• WHAT IS EXPECTED: Pictures aside, can you reproduce the records word for word?

Records excerpted from a collection
____________

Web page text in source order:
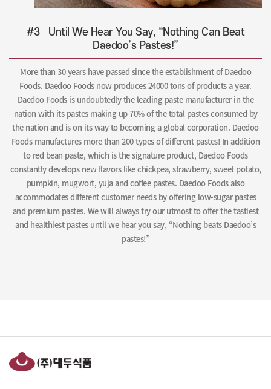
#3
Until We Hear You Say, “Nothing Can Beat
Daedoo’s Pastes!”
More than 30 years have passed since the establishment of Daedoo
Foods. Daedoo Foods now produces 24000 tons of products a year.
Daedoo Foods is undoubtedly the leading paste manufacturer in the
nation with its pastes making up 70% of the total pastes consumed by
the nation and is on its way to becoming a global corporation. Daedoo
Foods manufactures more than 200 types of different pastes! In addition
to red bean paste, which is the signature product, Daedoo Foods
constantly develops new flavors like chickpea, strawberry, sweet potato,
pumpkin, mugwort, yuja and coffee pastes. Daedoo Foods also
accommodates different customer needs by offering low-sugar pastes
and premium pastes. We will always try our utmost to offer the tastiest
and healthiest pastes until we hear you say, “Nothing beats Daedoo’s
pastes!”

____________

• EXERCISE SOLUTION:
Web page text in source order:
#3
Until We Hear You Say, “Nothing Can Beat
Daedoo’s Pastes!”
More than 30 years have passed since the establishment of Daedoo
Foods. Daedoo Foods now produces 24000 tons of products a year.
Daedoo Foods is undoubtedly the leading paste manufacturer in the
nation with its pastes making up 70% of the total pastes consumed by
the nation and is on its way to becoming a global corporation. Daedoo
Foods manufactures more than 200 types of different pastes! In addition
to red bean paste, which is the signature product, Daedoo Foods
constantly develops new flavors like chickpea, strawberry, sweet potato,
pumpkin, mugwort, yuja and coffee pastes. Daedoo Foods also
accommodates different customer needs by offering low-sugar pastes
and premium pastes. We will always try our utmost to offer the tastiest
and healthiest pastes until we hear you say, “Nothing beats Daedoo’s
pastes!”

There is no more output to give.